━━ Data for review ━━

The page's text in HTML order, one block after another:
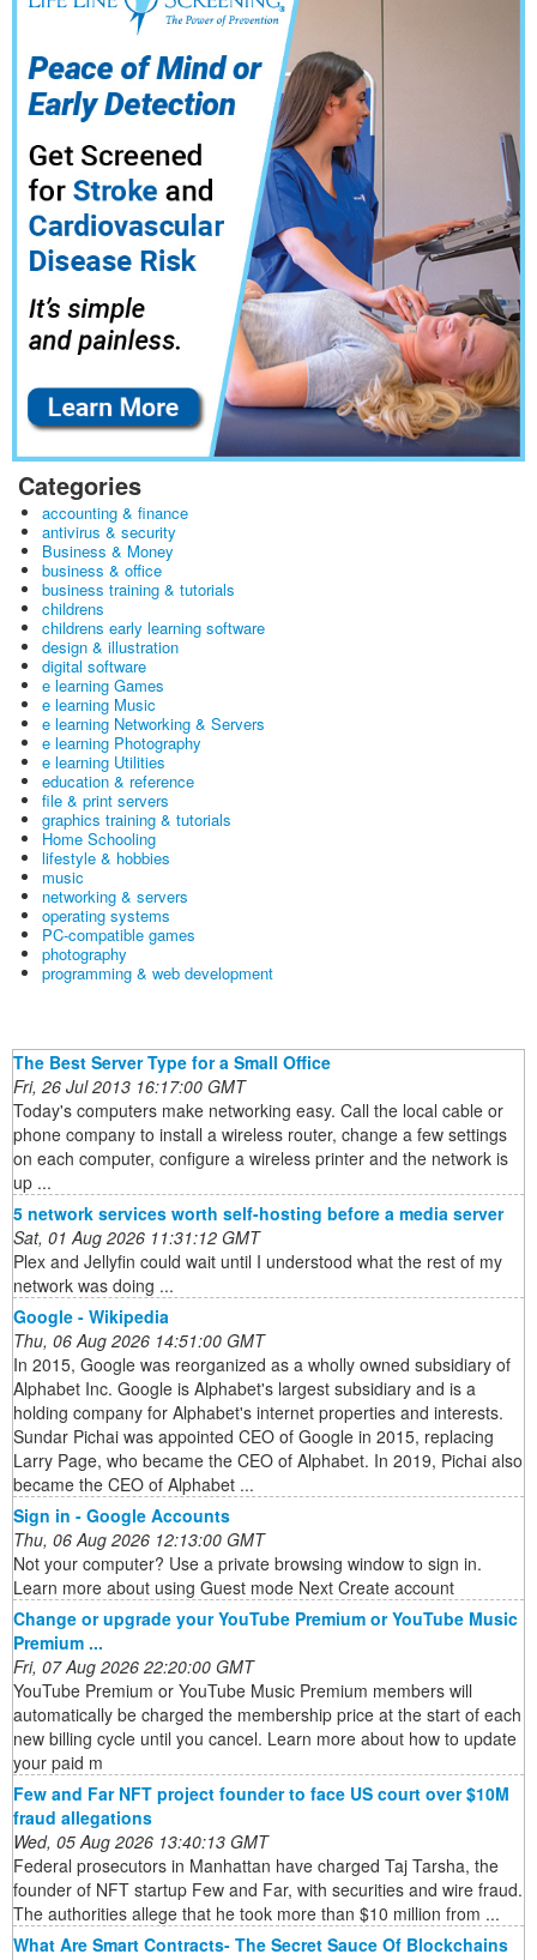
Categories
accounting & finance
antivirus & security
Business & Money
business & office
business training & tutorials
childrens
childrens early learning software
design & illustration
digital software
e learning Games
e learning Music
e learning Networking & Servers
e learning Photography
e learning Utilities
education & reference
file & print servers
graphics training & tutorials
Home Schooling
lifestyle & hobbies
music
networking & servers
operating systems
PC-compatible games
photography
programming & web development
The Best Server Type for a Small Office
Fri, 26 Jul 2013 16:17:00 GMT
Today's computers make networking easy. Call the local cable or
phone company to install a wireless router, change a few settings
on each computer, configure a wireless printer and the network is
up ...
5 network services worth self-hosting before a media server
Sat, 01 Aug 2026 11:31:12 GMT
Plex and Jellyfin could wait until I understood what the rest of my
network was doing ...
Google - Wikipedia
Thu, 06 Aug 2026 14:51:00 GMT
In 2015, Google was reorganized as a wholly owned subsidiary of
Alphabet Inc. Google is Alphabet's largest subsidiary and is a
holding company for Alphabet's internet properties and interests.
Sundar Pichai was appointed CEO of Google in 2015, replacing
Larry Page, who became the CEO of Alphabet. In 2019, Pichai also
became the CEO of Alphabet ...
Sign in - Google Accounts
Thu, 06 Aug 2026 12:13:00 GMT
Not your computer? Use a private browsing window to sign in.
Learn more about using Guest mode Next Create account
Change or upgrade your YouTube Premium or YouTube Music
Premium ...
Fri, 07 Aug 2026 22:20:00 GMT
YouTube Premium or YouTube Music Premium members will
automatically be charged the membership price at the start of each
new billing cycle until you cancel. Learn more about how to update
your paid m
Few and Far NFT project founder to face US court over $10M
fraud allegations
Wed, 05 Aug 2026 13:40:13 GMT
Federal prosecutors in Manhattan have charged Taj Tarsha, the
founder of NFT startup Few and Far, with securities and wire fraud.
The authorities allege that he took more than $10 million from ...
What Are Smart Contracts- The Secret Sauce Of Blockchains
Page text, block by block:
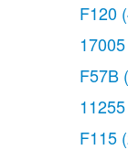
F120
17005
F57B
11255
F115
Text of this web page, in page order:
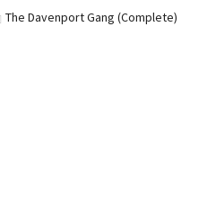
The Davenport Gang (Complete)
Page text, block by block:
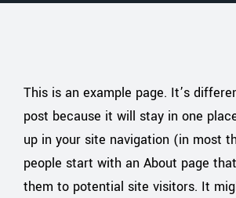
This is an example page. It’s
post because it will stay in one
up in your site navigation (in most
people start with an About page
them to potential site visitors. It
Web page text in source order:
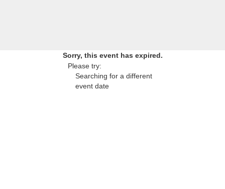
Sorry, this event has expired.
Please try:
Searching for a different
event date
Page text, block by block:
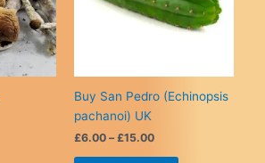
Buy San Pedro (Echinopsis
pachanoi) UK
£6.00 – £15.00Price
This
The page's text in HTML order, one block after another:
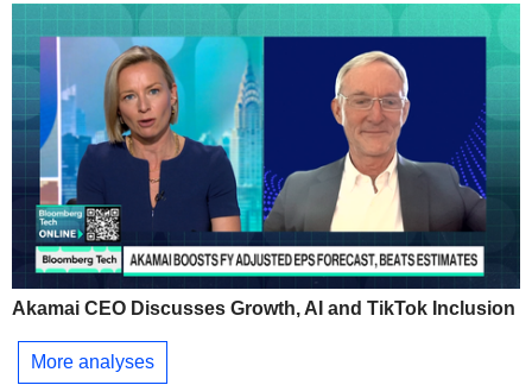
Akamai CEO Discusses Growth, AI and TikTok Inclusion
More analyses
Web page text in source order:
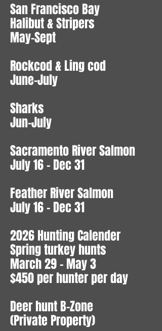
San Francisco Bay
Halibut & Stripers
May-Sept
Rockcod & Ling cod
June-July
Sharks
Jun-July
Sacramento River Salmon
July 16 - Dec 31
Feather River Salmon
July 16 - Dec 31
2026 Hunting Calender
Spring turkey hunts
March 29 - May 3
$450 per hunter per day
Deer hunt B-Zone
(Private Property)

━━━

*Exercise description*: Please retype every record above exactly, leaving out the pictures.

*Output for this task*:
The page's text in HTML order, one block after another:
Categories
accounting & finance
antivirus & security
Business & Money
business & office
business training & tutorials
childrens
childrens early learning software
design & illustration
digital software
e learning Games
e learning Music
e learning Networking & Servers
e learning Photography
e learning Utilities
education & reference
file & print servers
graphics training & tutorials
Home Schooling
lifestyle & hobbies
music
networking & servers
operating systems
PC-compatible games
photography
programming & web development
The Best Server Type for a Small Office
Fri, 26 Jul 2013 16:17:00 GMT
Today's computers make networking easy. Call the local cable or
phone company to install a wireless router, change a few settings
on each computer, configure a wireless printer and the network is
up ...
5 network services worth self-hosting before a media server
Sat, 01 Aug 2026 11:31:12 GMT
Plex and Jellyfin could wait until I understood what the rest of my
network was doing ...
Google - Wikipedia
Thu, 06 Aug 2026 14:51:00 GMT
In 2015, Google was reorganized as a wholly owned subsidiary of
Alphabet Inc. Google is Alphabet's largest subsidiary and is a
holding company for Alphabet's internet properties and interests.
Sundar Pichai was appointed CEO of Google in 2015, replacing
Larry Page, who became the CEO of Alphabet. In 2019, Pichai also
became the CEO of Alphabet ...
Sign in - Google Accounts
Thu, 06 Aug 2026 12:13:00 GMT
Not your computer? Use a private browsing window to sign in.
Learn more about using Guest mode Next Create account
Change or upgrade your YouTube Premium or YouTube Music
Premium ...
Fri, 07 Aug 2026 22:20:00 GMT
YouTube Premium or YouTube Music Premium members will
automatically be charged the membership price at the start of each
new billing cycle until you cancel. Learn more about how to update
your paid m
Few and Far NFT project founder to face US court over $10M
fraud allegations
Wed, 05 Aug 2026 13:40:13 GMT
Federal prosecutors in Manhattan have charged Taj Tarsha, the
founder of NFT startup Few and Far, with securities and wire fraud.
The authorities allege that he took more than $10 million from ...
What Are Smart Contracts- The Secret Sauce Of Blockchains
Page text, block by block:
F120
17005
F57B
11255
F115
Text of this web page, in page order:
The Davenport Gang (Complete)
Page text, block by block:
This is an example page. It’s
post because it will stay in one
up in your site navigation (in most
people start with an About page
them to potential site visitors. It
Web page text in source order:
Sorry, this event has expired.
Please try:
Searching for a different
event date
Page text, block by block:
Buy San Pedro (Echinopsis
pachanoi) UK
£6.00 – £15.00Price
This
The page's text in HTML order, one block after another:
Akamai CEO Discusses Growth, AI and TikTok Inclusion
More analyses
Web page text in source order:
San Francisco Bay
Halibut & Stripers
May-Sept
Rockcod & Ling cod
June-July
Sharks
Jun-July
Sacramento River Salmon
July 16 - Dec 31
Feather River Salmon
July 16 - Dec 31
2026 Hunting Calender
Spring turkey hunts
March 29 - May 3
$450 per hunter per day
Deer hunt B-Zone
(Private Property)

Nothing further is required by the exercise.